Collected data entries:
-- Opening Marker --

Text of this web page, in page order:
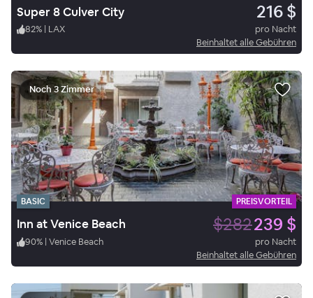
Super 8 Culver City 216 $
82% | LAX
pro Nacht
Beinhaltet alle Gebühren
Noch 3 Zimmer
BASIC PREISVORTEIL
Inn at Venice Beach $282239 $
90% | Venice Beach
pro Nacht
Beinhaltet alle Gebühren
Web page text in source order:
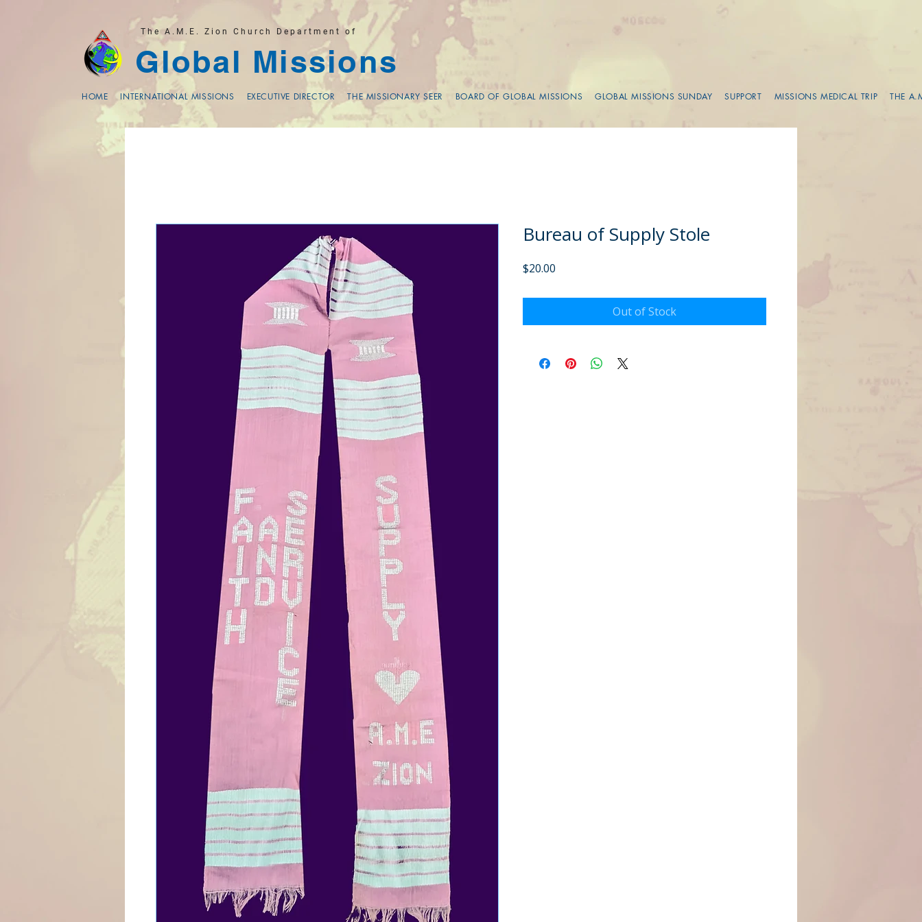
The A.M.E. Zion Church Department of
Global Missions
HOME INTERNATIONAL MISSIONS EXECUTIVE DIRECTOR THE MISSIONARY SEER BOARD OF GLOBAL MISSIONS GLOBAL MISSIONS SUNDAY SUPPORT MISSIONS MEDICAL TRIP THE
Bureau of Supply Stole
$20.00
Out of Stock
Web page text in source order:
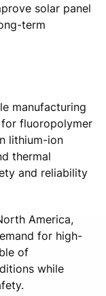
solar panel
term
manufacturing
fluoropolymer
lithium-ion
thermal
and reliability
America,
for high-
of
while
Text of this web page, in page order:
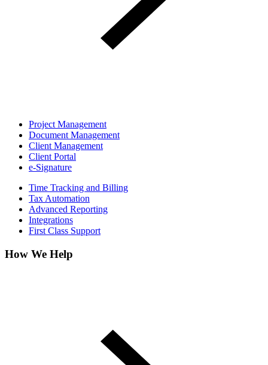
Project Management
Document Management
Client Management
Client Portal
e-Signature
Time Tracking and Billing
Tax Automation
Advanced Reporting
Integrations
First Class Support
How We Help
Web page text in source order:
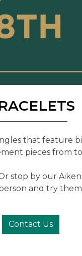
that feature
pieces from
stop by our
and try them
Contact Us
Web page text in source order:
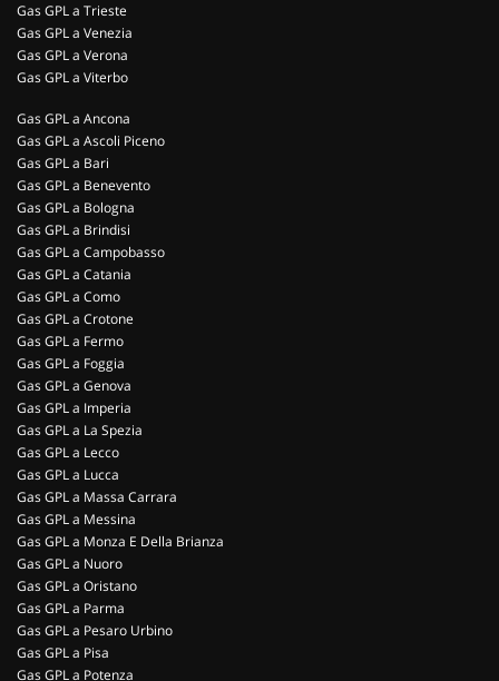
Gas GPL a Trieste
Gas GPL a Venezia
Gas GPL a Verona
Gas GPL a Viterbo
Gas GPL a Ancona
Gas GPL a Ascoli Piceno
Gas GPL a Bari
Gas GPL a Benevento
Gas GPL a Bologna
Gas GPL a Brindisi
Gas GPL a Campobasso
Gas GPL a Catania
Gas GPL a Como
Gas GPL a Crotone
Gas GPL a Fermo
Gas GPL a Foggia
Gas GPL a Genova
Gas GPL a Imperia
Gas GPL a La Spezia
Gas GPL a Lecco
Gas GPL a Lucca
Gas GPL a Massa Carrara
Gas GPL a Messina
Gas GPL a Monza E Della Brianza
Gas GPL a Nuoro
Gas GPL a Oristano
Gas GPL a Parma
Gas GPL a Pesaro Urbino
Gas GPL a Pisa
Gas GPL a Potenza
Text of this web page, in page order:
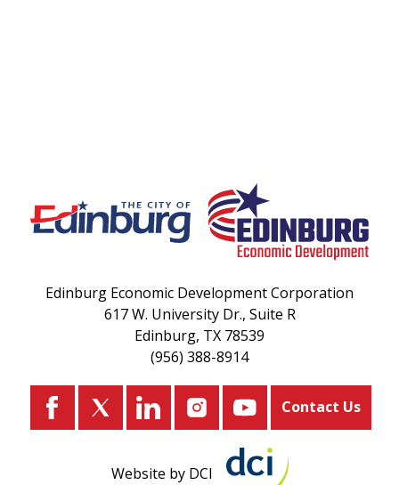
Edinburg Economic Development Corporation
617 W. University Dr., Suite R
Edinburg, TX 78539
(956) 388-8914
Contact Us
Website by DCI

-- Closing Marker --

Task description:
Beginning at the line that contains "Client Management", transcribe it and every later line through the last line of the data above, exactly, and drop the pictures.

Worked solution:
Client Management
Client Portal
e-Signature
Time Tracking and Billing
Tax Automation
Advanced Reporting
Integrations
First Class Support
How We Help
Web page text in source order:
that feature
pieces from
stop by our
and try them
Contact Us
Web page text in source order:
Gas GPL a Trieste
Gas GPL a Venezia
Gas GPL a Verona
Gas GPL a Viterbo
Gas GPL a Ancona
Gas GPL a Ascoli Piceno
Gas GPL a Bari
Gas GPL a Benevento
Gas GPL a Bologna
Gas GPL a Brindisi
Gas GPL a Campobasso
Gas GPL a Catania
Gas GPL a Como
Gas GPL a Crotone
Gas GPL a Fermo
Gas GPL a Foggia
Gas GPL a Genova
Gas GPL a Imperia
Gas GPL a La Spezia
Gas GPL a Lecco
Gas GPL a Lucca
Gas GPL a Massa Carrara
Gas GPL a Messina
Gas GPL a Monza E Della Brianza
Gas GPL a Nuoro
Gas GPL a Oristano
Gas GPL a Parma
Gas GPL a Pesaro Urbino
Gas GPL a Pisa
Gas GPL a Potenza
Text of this web page, in page order:
Edinburg Economic Development Corporation
617 W. University Dr., Suite R
Edinburg, TX 78539
(956) 388-8914
Contact Us
Website by DCI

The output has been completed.